Note that I_i ≤ I₀ for all resistors, where I_i is the current in the i-th resistor of the non-series arrangement.

Now consider the equivalent resistance,

R_equiv = ΔV / I₀ = ∑(R_i⋅I_i) / I₀
(the summation is calculated using only the resistors along the chosen path)

and compare that to the resistance in a completely series arrangement,

R_series = ΔV_series / I₀ = (∑R_i⋅I₀) / I₀
(this summation is calculated using every resistor, since the only path in the series arrangement is the one that passes through each resistor)

For every term in the sum used to calculate R_equiv, there is a term of equal or greater value in the sum used to calculate R_series. And there will be additional terms in the R_series summation, all positive, so that

R_equiv ≤ R_series

*** Note on paths: While we could make a path pass through every resistor by including closed loops in the path, any loops would have zero voltage by Kirchoff's loop rule and may therefore be removed from consideration.

As for networks with not just series and parallel components, how would you propose to take a delta of resistors and re-arrange them validly to satisfy the simple Parallel to series swap?

I'm not sure why you say we are restricted only to do parallel-to-series swaps.The title of the thread is very general: "Obtaining a maximum resistance given a set of resistors". I take that to mean all possible combinations are under consideration. We only need to compare the delta to a completely series arrangement. It's not necessary that we be able to get there via doing parallel-to-series swaps.

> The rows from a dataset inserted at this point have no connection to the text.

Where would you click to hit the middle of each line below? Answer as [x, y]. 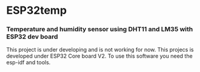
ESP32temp [37, 10]
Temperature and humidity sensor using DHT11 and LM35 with [100, 29]
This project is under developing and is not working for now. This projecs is [100, 50]
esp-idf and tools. [28, 62]
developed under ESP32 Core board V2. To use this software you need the [99, 56]
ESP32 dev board [32, 37]

I was limiting my answer to something that I can actually demonstrate to be true. If someone can arrive at a simple inequality expression that's the equivalent to the one I was working with then that's fine. Talking in terms of Volts for a given current is actually precisely the same as comparing resistances and doesn't have an easier solution, imo.

I find it easier to think in terms of comparing voltages -- I guess because it's a more fundamental concept than resistance -- and then dividing by the current in the end to compare the resistances.

 

[sophiecentaur]

Actually, that is totally fine. It was the "path through" bit that got my vote. Cheers.